_DATA RECORDS_
=== Section Start ===

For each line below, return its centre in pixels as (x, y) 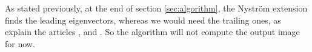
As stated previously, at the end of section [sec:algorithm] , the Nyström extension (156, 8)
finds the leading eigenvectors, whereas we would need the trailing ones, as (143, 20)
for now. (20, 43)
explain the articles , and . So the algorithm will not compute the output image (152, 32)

=== Section End ===
=== Section Start ===

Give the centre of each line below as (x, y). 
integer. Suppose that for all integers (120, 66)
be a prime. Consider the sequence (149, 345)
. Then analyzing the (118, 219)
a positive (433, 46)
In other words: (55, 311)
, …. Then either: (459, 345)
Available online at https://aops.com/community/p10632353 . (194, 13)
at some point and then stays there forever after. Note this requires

=== Section End ===
=== Section Start ===

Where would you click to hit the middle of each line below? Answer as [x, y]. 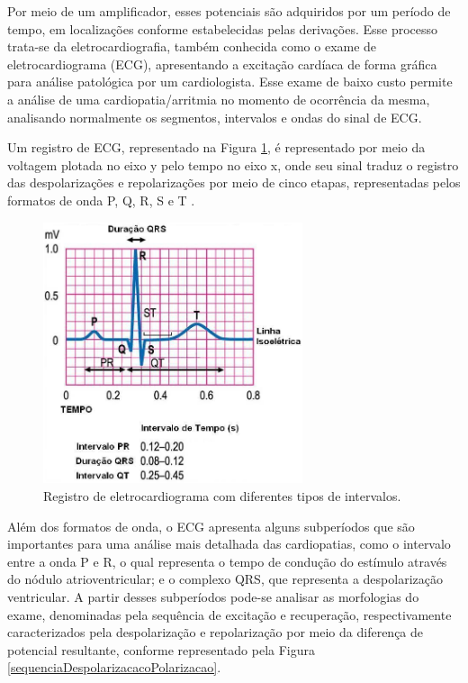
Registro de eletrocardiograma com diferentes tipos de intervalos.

=== Section End ===

_WORK INSTRUCTION_
What is wanted is a copy of every line in the listing that includes the word "algorithm".

_SOLUTION_
As stated previously, at the end of section [sec:algorithm] , the Nyström extension (156, 8)
explain the articles , and . So the algorithm will not compute the output image (152, 32)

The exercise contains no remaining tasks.